Rapid Climate Change
What then of the rest of the Phanerozoic? Earth history is typically divided into “icehouse” with pronounced polar glaciations and “greenhouse”, when polar ice has been absent or negligible. How reasonable is it to suppose that Earth history has been dominated by these extreme states over long periods of time? It is of course undeniable that the Earth has experienced periods of extreme warming – as evidenced by crocodiles and ferns near the poles during the Late Cretaceous – but do these records prove a continuous state of “greenhouse” conditions for large episodes of geological time? Or is palaeoclimate more variable than has been suspected and there have been episodic ‘cold-snaps’ in greenhouse times, leading to polar ice-sheet expansion and reduction, giving resultant changes in sea level? Recent compilations of palaeotemperature proxies would suggest that the latter is indeed the case.
There is a growing body of evidence to support the presence of volumetrically significant polar ice during what is commonly regarded as greenhouse times.

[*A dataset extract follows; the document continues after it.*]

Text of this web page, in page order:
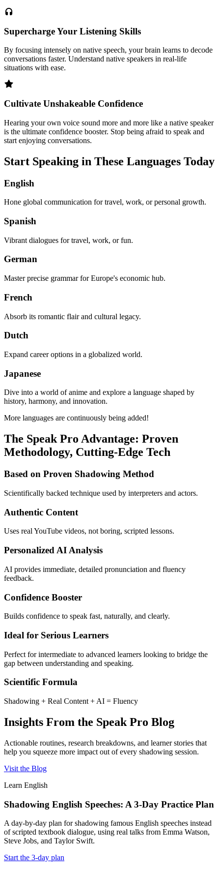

This includes direct physical evidence within sediments, like dropstones and tillites, and proxy evidence, such as isotope records and glendonites. What is remarkable is that short-term (3rd order) eustatic sea level changes seem to show a correlation with isotope proxy records of palaeotemperature – it is hard to imagine such a coincidence without recourse to glacio-eustasy. Longer term sea level cycles can in part be ascribed to tectonic events, whilst, as argued by Bryan Lovell in a recent Presidential Address to the Geological Society, magmatic underplating of the crust could cause relatively rapid and high frequency regional sea level changes. These need to be differentiated from genuine eustatic signals.
A Consistent Framework
The concepts of eustatic sea level change are old ones, but improvements in the resolution of stratigraphic calibration, together with more rigorous sequence stratigraphic analysis of numerous successions worldwide, means that a consensus on a eustatic sea level model throughout the Phanerozoic is possible. Furthermore, the pace and magnitude of eustatic sea level change and its coincidence with shifts in palaeoclimatic proxy data suggest that glacio-eustasy may well be a key driving mechanism, even in supposed “greenhouse” times.
A eustatic sea level model has powerful benefits for the industry by providing a consistent framework for correlation, facies mapping and the prediction of petroleum systems components. It also provides better selection of play analogues and aids the pursuit of global plays.